I’m still a long way off from stating “I wouldn’t change a thing” when referring to my past. The whole experience is still a little too raw at the moment to make that claim, but I’m working on it. They say that time is a healer and I’m inclined to agree. But, you have got to want to heal and, for that to happen, you have to take action and face your fears. Easier said than done I’ll admit. Yet, for me, the fear of waking up one more day not wanting to exist was worse than facing up to the cause of my depression. Seeking help was the lesser of two evils of having to live another day of such pain and stress.

I’ll tell you who I am! 

I am one of the incredibly fortunate people who doesn’t count towards the scarily high statistic of over 800,000 people who commit suicide each year. Of which, over two-thirds are male. I honestly count myself lucky that I was exposed to personal development back in 2003. Without exposure to such impactful teachings and content, I’m not entirely convinced I’d be here writing this blog post. So, I’m taking that as my sign that I am worthy. Worthy to share my story, in the hope that it might just save someone from making the same mistakes I made. In the most extreme case, it might just save someone from taking the 'easy route' and making a huge mistake. 

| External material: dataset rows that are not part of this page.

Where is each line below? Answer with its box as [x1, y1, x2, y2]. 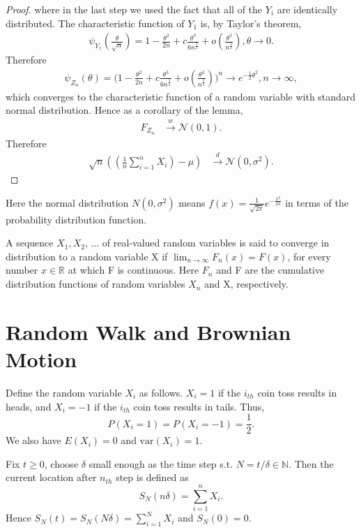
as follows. [139, 385, 183, 399]
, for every [287, 249, 331, 263]
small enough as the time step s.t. [89, 456, 233, 471]
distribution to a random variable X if [6, 249, 168, 263]
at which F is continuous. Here [68, 263, 199, 277]
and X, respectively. [204, 276, 289, 291]
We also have [6, 433, 61, 448]
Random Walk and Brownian [6, 317, 291, 346]
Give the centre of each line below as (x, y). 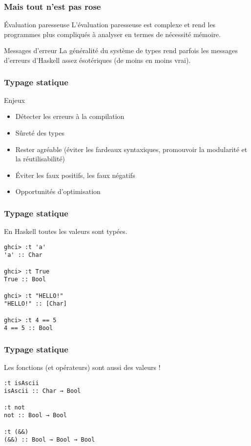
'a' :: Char (23, 255)
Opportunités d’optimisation (58, 191)
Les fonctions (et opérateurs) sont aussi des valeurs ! (82, 367)
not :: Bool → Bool (35, 416)
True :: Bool (25, 280)
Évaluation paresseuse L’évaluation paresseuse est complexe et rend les (110, 25)
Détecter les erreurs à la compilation (70, 116)
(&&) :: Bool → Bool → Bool (50, 440)
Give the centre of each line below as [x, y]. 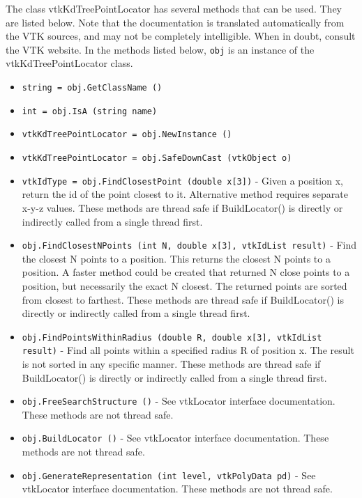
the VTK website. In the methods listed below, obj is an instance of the [160, 49]
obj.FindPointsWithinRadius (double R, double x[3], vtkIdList [172, 337]
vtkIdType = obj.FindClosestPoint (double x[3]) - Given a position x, [182, 180]
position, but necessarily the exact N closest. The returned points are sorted [184, 285]
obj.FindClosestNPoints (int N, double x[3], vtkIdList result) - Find [189, 245]
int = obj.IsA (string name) [90, 111]
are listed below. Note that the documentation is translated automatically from [175, 22]
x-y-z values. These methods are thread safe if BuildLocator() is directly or [182, 207]

I am not qualified to offer you advice. Nor do I claim to have the solution that is going to work for you. But, what I am qualified to do is share my experience. The lifestyle changes I made, which allowed me to overcome depression and get my life back on track, allowing me to rebuild the business I am so passionate about. 

Forget all the life coaching and positive thinking shit. I am talking about the impactful stuff that is proven to work consistently over time. Willpower only gets you so far in life before it runs out and leaves you high and dry. It’s the cognitive exercises, the habitual routines that condition you for future change that excites me. 

My goal is to merely facilitate the findings of experts and deliver it in a way that is easily digested by the average guy, just like me. But I’m also happy to share my story along the way, in the hope it might just save someone the nightmare I endured. 

Reality v Delusion

It has taken me so long to actually publish a blog post about my battle with depression. I’ve written countless posts, uploaded them and even published one or two, which I then delete due to the fear of a reprisal, whatever that may have looked like. But, I thought the time was right as it's mental health awareness week. It’s time to share my story, be vulnerable and open about the journey I’ve been on - am still on.

If you’re suffering from depression, anxiety or any other form of mental health issue, my advice would be to seek the help of a professional. Now the cats out the bag, I dare say I’ll publish additional content which may be of use to people who are struggling in life. 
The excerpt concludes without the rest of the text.